Z efektem, jak by tu rzec... Powiedzmy, że bliskim apopleksji. Zdumiewa łatwość, z jaką zaprawiony w fortelach i podstępach człek daje się zwieść i schwytać w pułapkę. Zdumiewa niedomyślność Grace, która znając sytuację Meesden lekceważy tak oczywistą wskazówkę jak święta książka na sukience. Zdumiewa ignorancja przedstawicieli prawa - nie tylko tych z Bow Street ale sędziów pokoju również. Zdumiewa wreszcie opracowanie redakcyjne, które przez ćwierć książki przepuszcza tfu-rczość z rodzaju: "Jakby go przywoływany jej myślami... ","Grace czuła się jak dzikie zwierzątko (...) - Muszę się doprowadzić do porządku - oświadczył (Grace)", " Weź się w ga nakazała sobie Grace", by gładko przejść w takie, na którym przyjemnie zawiesić oko.
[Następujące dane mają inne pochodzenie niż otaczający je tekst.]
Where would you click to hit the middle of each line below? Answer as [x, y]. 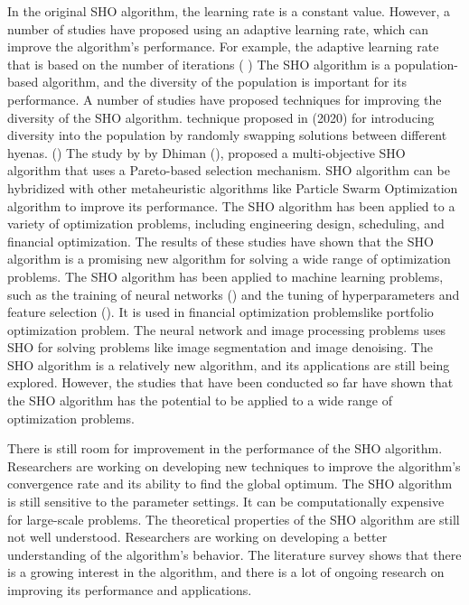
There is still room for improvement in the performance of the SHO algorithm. [225, 448]
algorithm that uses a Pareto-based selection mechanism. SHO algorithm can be [229, 170]
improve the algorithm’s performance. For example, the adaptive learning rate [223, 47]
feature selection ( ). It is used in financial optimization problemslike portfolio [220, 312]
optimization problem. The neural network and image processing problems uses [227, 329]
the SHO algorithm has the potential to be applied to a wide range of [200, 400]
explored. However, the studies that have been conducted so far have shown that [230, 382]
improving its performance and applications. [130, 590]
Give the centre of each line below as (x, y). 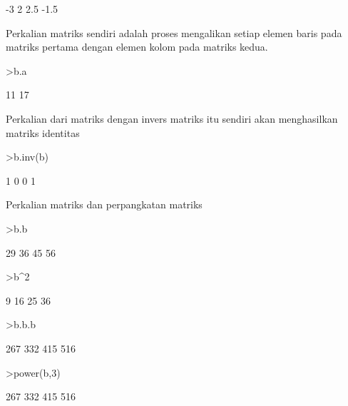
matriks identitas (43, 132)
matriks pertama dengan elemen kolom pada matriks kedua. (137, 47)
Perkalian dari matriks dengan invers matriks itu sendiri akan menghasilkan (172, 118)
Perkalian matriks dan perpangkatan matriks (104, 204)
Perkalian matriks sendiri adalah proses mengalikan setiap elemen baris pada (174, 32)
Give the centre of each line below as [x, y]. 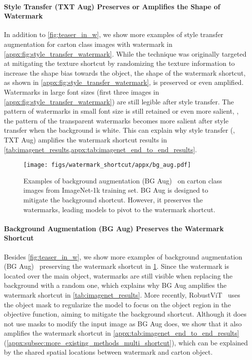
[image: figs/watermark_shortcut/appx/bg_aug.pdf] [107, 165]
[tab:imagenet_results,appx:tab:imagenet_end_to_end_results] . [100, 149]
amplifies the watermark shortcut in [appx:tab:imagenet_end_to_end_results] [122, 333]
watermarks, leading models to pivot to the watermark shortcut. [119, 209]
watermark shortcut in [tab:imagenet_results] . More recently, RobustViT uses [122, 294]
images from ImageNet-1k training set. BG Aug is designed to [116, 190]
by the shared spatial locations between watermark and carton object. [108, 352]
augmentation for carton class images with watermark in [88, 44]
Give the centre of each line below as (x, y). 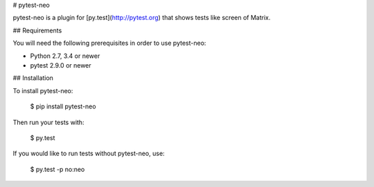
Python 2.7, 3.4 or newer (65, 56)
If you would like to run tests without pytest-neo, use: (89, 154)
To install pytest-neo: (43, 90)
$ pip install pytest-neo (63, 106)
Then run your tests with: (48, 122)
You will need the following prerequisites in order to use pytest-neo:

Aż spojrzałam na stronę redakcyjną, bo kontrast jest zgoła powalający. Śmiem twierdzić, że za sprawą oka i ręki Julii Karskiej, bo pani Ordęga dokłada starań, by kojarzyć się jak najgorzej. To z tego powodu "Odzyskać honor" niezasłużenie traci punkty. A gdy przebiłam się już przez redakcyjne bagno i zaczęłam mieć satysfakcję, że oto trafiła się ożywcza lektura bez opisów drażnienia międzynóża - dosłownie na ostatnich stronach książki Mallory zrzuciła na mnie coitus, który całkiem niezły romans pociągnął na dno. Że tak powiem: poszedł się chędożyć. Trochę szkoda.
I szczerze boli mnie, że książka wygląda jak wygląda. "Odzyskać honor" to dobry romans. Wciągający, sympatyczny, ciekawie rozbudowany. Niestety, to także urokliwa farfurka, której jakiś zbrodniarz zrobił wielką krzywdę.